MCE handler gets NIP wrong on MPC8378
Radu Rendec
radu.rendec at gmail.com
Wed Feb 26 11:01:30 AEDT 2020
On 02/20/2020 at 12:48 PM Christophe Leroy <christophe.leroy at c-s.fr> wrote:
> Le 20/02/2020 à 18:34, Radu Rendec a écrit :
> > On 02/20/2020 at 11:25 AM Christophe Leroy <christophe.leroy at c-s.fr> wrote:
> >> Le 20/02/2020 à 17:02, Radu Rendec a écrit :
> >>> On 02/20/2020 at 3:38 AM Christophe Leroy <christophe.leroy at c-s.fr> wrote:
> >>>> On 02/19/2020 10:39 PM, Radu Rendec wrote:
> >>>>> On 02/19/2020 at 4:21 PM Christophe Leroy <christophe.leroy at c-s.fr> wrote:
> >>>>>>> Interesting.
> >>>>>>>
> >>>>>>> 0x900 is the adress of the timer interrupt.
> >>>>>>>
> >>>>>>> Would the MCE occur just after the timer interrupt ?
> >>>>>
> >>>>> I doubt that. I'm using a small test module to artificially trigger the
> >>>>> MCE. Basically it's just this (the full code is in my original post):
> >>>>>
> >>>>> bad_addr_base = ioremap(0xf0000000, 0x100);
> >>>>> x = ioread32(bad_addr_base);
> >>>>>
> >>>>> I find it hard to believe that every time I load the module the lwbrx
> >>>>> instruction that triggers the MCE is executed exactly after the timer
> >>>>> interrupt (or that the timer interrupt always occurs close to the lwbrx
> >>>>> instruction).
> >>>>
> >>>> Can you try to see how much time there is between your read and the MCE ?

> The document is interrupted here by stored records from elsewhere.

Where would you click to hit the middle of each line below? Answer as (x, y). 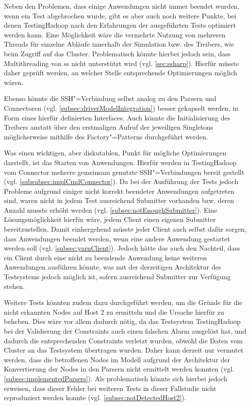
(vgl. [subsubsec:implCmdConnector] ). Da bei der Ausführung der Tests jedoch (121, 181)
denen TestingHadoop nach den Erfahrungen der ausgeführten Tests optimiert (120, 25)
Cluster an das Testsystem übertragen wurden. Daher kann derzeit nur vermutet (124, 350)
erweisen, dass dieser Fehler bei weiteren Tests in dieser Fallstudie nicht (110, 388)
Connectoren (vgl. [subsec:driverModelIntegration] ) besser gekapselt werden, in (121, 108)
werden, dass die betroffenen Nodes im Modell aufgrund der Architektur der (117, 359)
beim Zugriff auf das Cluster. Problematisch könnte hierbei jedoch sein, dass (117, 53)
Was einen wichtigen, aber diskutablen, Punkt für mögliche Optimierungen (115, 153)

> >>>> The below should allow it, you'll see first value in r13 and the other
> >>>> in r14 (mce.c is your test code)
> >>>>
> >>>> Also provide the timebase frequency as reported in /proc/cpuinfo
> >>>
> >>> I just ran a test: r13 is 0xda8e0f91 and r14 is 0xdaae0f9c.
> >>>
> >>> # cat /proc/cpuinfo
> >>> processor : 0
> >>> cpu : e300c4
> >>> clock : 800.000004MHz
> >>> revision : 1.1 (pvr 8086 1011)
> >>> bogomips : 200.00
> >>> timebase : 100000000
> >>>
> >>> The difference between r14 and r13 is 0x20000b. Assuming TB is
> >>> incremented with 'timebase' frequency, that means 20.97 milliseconds
> >>> (although the e300 manual says TB is "incremented once every four core
> >>> input clock cycles").
> >>
> >> I wouldn't be surprised that the internal CPU clock be twice the input
> >> clock.
> >>
> >> So that's long enough to surely get a timer interrupt during every bad
> >> access.
> >>
> >> Now we have to understand why SRR1 contains the address of the timer
> >> exception entry and not the address of the bad access.
> >>
> >> The value of SRR1 confirms that it comes from 0x900 as MSR[IR] and [DR]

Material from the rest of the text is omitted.